* DESCRIPTION OF THE TASK
In the entries below, find the line with "designed with adapted" and the line with "The realization of". Reproduce those two lines and every line between them exactly, and nothing more.

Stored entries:
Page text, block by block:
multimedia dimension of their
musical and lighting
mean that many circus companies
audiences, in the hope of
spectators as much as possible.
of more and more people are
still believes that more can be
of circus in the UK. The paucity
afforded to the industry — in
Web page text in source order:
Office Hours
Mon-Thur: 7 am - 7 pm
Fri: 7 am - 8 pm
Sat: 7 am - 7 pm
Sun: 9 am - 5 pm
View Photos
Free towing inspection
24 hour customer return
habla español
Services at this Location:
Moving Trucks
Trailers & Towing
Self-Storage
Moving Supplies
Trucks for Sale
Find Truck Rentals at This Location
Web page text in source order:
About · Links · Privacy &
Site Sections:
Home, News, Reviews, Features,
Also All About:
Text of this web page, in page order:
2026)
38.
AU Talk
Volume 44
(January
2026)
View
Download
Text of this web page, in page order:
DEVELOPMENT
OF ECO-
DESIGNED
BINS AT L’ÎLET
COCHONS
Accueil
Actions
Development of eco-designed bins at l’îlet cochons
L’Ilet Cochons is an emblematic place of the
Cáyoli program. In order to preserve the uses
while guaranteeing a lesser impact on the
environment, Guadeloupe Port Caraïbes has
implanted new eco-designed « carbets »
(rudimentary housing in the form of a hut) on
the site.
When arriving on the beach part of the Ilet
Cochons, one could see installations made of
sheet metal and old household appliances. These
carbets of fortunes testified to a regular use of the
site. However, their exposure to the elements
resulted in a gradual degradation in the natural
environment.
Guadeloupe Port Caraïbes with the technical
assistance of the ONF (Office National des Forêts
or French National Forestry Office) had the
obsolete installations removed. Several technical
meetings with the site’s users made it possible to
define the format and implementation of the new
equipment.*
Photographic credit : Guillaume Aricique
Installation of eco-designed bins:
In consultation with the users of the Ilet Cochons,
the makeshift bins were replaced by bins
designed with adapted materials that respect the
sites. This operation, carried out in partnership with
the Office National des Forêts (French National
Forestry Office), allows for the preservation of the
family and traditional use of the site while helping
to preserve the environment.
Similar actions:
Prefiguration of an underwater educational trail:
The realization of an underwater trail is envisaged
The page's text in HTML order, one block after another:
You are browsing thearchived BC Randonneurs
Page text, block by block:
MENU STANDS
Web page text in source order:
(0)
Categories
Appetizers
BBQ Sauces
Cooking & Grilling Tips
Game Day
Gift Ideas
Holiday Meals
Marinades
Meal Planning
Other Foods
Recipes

* OUTPUT OF THE TASK
designed with adapted materials that respect the
sites. This operation, carried out in partnership with
the Office National des Forêts (French National
Forestry Office), allows for the preservation of the
family and traditional use of the site while helping
to preserve the environment.
Similar actions:
Prefiguration of an underwater educational trail:
The realization of an underwater trail is envisaged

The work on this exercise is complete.